### INPUT RECORDS:

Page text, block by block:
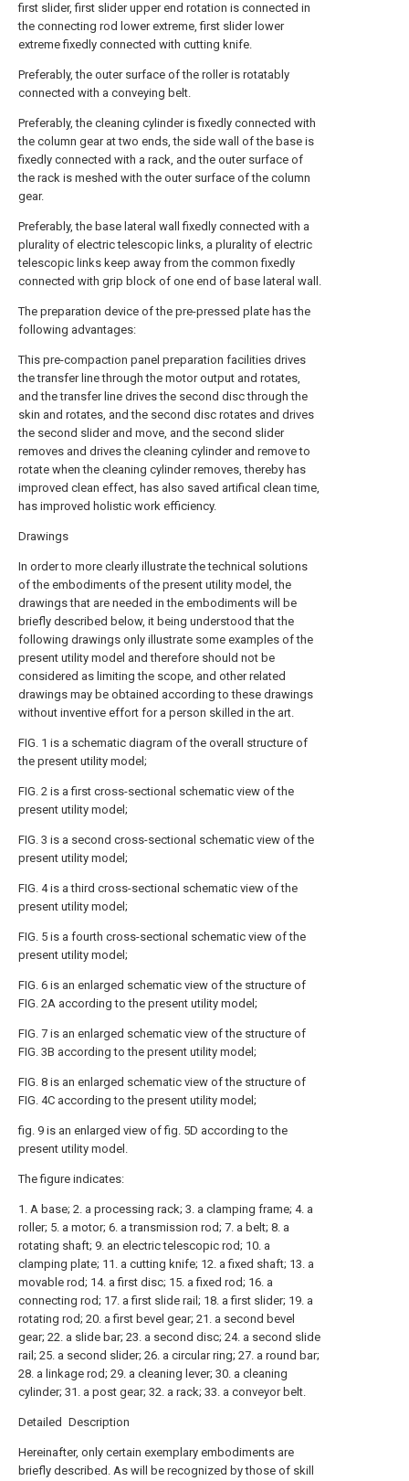
first slider, first slider upper end rotation is connected in
the connecting rod lower extreme, first slider lower
extreme fixedly connected with cutting knife.
Preferably, the outer surface of the roller is rotatably
connected with a conveying belt.
Preferably, the cleaning cylinder is fixedly connected with
the column gear at two ends, the side wall of the base is
fixedly connected with a rack, and the outer surface of
the rack is meshed with the outer surface of the column
gear.
Preferably, the base lateral wall fixedly connected with a
plurality of electric telescopic links, a plurality of electric
telescopic links keep away from the common fixedly
connected with grip block of one end of base lateral wall.
The preparation device of the pre-pressed plate has the
following advantages:
This pre-compaction panel preparation facilities drives
the transfer line through the motor output and rotates,
and the transfer line drives the second disc through the
skin and rotates, and the second disc rotates and drives
the second slider and move, and the second slider
removes and drives the cleaning cylinder and remove to
rotate when the cleaning cylinder removes, thereby has
improved clean effect, has also saved artifical clean time,
has improved holistic work efficiency.
Drawings
In order to more clearly illustrate the technical solutions
of the embodiments of the present utility model, the
drawings that are needed in the embodiments will be
briefly described below, it being understood that the
following drawings only illustrate some examples of the
present utility model and therefore should not be
considered as limiting the scope, and other related
drawings may be obtained according to these drawings
without inventive effort for a person skilled in the art.
FIG. 1 is a schematic diagram of the overall structure of
the present utility model;
FIG. 2 is a first cross-sectional schematic view of the
present utility model;
FIG. 3 is a second cross-sectional schematic view of the
present utility model;
FIG. 4 is a third cross-sectional schematic view of the
present utility model;
FIG. 5 is a fourth cross-sectional schematic view of the
present utility model;
FIG. 6 is an enlarged schematic view of the structure of
FIG. 2A according to the present utility model;
FIG. 7 is an enlarged schematic view of the structure of
FIG. 3B according to the present utility model;
FIG. 8 is an enlarged schematic view of the structure of
FIG. 4C according to the present utility model;
fig. 9 is an enlarged view of fig. 5D according to the
present utility model.
The figure indicates:
1. A base; 2. a processing rack; 3. a clamping frame; 4. a
roller; 5. a motor; 6. a transmission rod; 7. a belt; 8. a
rotating shaft; 9. an electric telescopic rod; 10. a
clamping plate; 11. a cutting knife; 12. a fixed shaft; 13. a
movable rod; 14. a first disc; 15. a fixed rod; 16. a
connecting rod; 17. a first slide rail; 18. a first slider; 19. a
rotating rod; 20. a first bevel gear; 21. a second bevel
gear; 22. a slide bar; 23. a second disc; 24. a second slide
rail; 25. a second slider; 26. a circular ring; 27. a round bar;
28. a linkage rod; 29. a cleaning lever; 30. a cleaning
cylinder; 31. a post gear; 32. a rack; 33. a conveyor belt.
Detailed Description
Hereinafter, only certain exemplary embodiments are
briefly described. As will be recognized by those of skill

### WHAT TO DO:
Print exactly the lines from the first line of the records above through the line containing "FIG. 2 is a", both included, and leave the pictures out.

### WRITTEN RESPONSE:
Page text, block by block:
first slider, first slider upper end rotation is connected in
the connecting rod lower extreme, first slider lower
extreme fixedly connected with cutting knife.
Preferably, the outer surface of the roller is rotatably
connected with a conveying belt.
Preferably, the cleaning cylinder is fixedly connected with
the column gear at two ends, the side wall of the base is
fixedly connected with a rack, and the outer surface of
the rack is meshed with the outer surface of the column
gear.
Preferably, the base lateral wall fixedly connected with a
plurality of electric telescopic links, a plurality of electric
telescopic links keep away from the common fixedly
connected with grip block of one end of base lateral wall.
The preparation device of the pre-pressed plate has the
following advantages:
This pre-compaction panel preparation facilities drives
the transfer line through the motor output and rotates,
and the transfer line drives the second disc through the
skin and rotates, and the second disc rotates and drives
the second slider and move, and the second slider
removes and drives the cleaning cylinder and remove to
rotate when the cleaning cylinder removes, thereby has
improved clean effect, has also saved artifical clean time,
has improved holistic work efficiency.
Drawings
In order to more clearly illustrate the technical solutions
of the embodiments of the present utility model, the
drawings that are needed in the embodiments will be
briefly described below, it being understood that the
following drawings only illustrate some examples of the
present utility model and therefore should not be
considered as limiting the scope, and other related
drawings may be obtained according to these drawings
without inventive effort for a person skilled in the art.
FIG. 1 is a schematic diagram of the overall structure of
the present utility model;
FIG. 2 is a first cross-sectional schematic view of the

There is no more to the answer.